### GIVEN DATA ###

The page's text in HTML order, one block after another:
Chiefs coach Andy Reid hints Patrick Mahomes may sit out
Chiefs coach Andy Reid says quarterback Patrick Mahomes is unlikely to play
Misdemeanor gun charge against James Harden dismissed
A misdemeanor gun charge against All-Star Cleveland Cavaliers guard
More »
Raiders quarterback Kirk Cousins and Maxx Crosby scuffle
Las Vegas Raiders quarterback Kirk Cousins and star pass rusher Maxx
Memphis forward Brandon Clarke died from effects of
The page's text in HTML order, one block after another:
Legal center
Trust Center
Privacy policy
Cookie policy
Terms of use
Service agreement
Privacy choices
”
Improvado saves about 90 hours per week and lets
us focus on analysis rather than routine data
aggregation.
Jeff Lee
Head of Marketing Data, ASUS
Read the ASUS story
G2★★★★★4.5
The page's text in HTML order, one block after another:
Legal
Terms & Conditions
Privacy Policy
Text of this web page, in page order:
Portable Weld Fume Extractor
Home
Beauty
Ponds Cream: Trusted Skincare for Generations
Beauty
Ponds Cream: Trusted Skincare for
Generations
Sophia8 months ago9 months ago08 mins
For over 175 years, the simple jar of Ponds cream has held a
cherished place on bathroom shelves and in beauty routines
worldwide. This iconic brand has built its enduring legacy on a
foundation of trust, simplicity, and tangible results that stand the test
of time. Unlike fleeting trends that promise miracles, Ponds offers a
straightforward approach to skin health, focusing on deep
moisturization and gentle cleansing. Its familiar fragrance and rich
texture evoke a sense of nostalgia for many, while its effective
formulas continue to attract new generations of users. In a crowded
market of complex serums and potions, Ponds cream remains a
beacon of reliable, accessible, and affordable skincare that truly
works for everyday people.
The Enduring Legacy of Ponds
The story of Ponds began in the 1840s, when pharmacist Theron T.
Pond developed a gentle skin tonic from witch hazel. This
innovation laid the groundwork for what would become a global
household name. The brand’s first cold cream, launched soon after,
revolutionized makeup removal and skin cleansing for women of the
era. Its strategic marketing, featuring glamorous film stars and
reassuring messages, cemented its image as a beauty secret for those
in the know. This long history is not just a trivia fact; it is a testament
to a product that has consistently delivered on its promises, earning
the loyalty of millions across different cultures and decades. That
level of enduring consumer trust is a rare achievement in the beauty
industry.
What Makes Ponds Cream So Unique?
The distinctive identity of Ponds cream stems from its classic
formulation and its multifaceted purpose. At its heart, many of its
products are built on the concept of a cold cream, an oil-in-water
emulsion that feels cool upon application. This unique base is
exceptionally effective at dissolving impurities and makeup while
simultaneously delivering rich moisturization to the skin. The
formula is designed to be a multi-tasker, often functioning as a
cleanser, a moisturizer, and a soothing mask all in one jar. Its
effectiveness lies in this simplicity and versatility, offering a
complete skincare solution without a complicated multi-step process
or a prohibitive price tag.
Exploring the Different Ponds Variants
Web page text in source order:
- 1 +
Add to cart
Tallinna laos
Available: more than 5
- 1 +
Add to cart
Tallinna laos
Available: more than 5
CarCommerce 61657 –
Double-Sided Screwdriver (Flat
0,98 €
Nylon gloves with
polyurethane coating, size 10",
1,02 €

###

▶ [TASK DETAILS]:
Copy out every line of the listing where the word "cleansing" occurs.

▶ [SOLUTION TO THIS TASK]:
moisturization and gentle cleansing. Its familiar fragrance and rich
revolutionized makeup removal and skin cleansing for women of the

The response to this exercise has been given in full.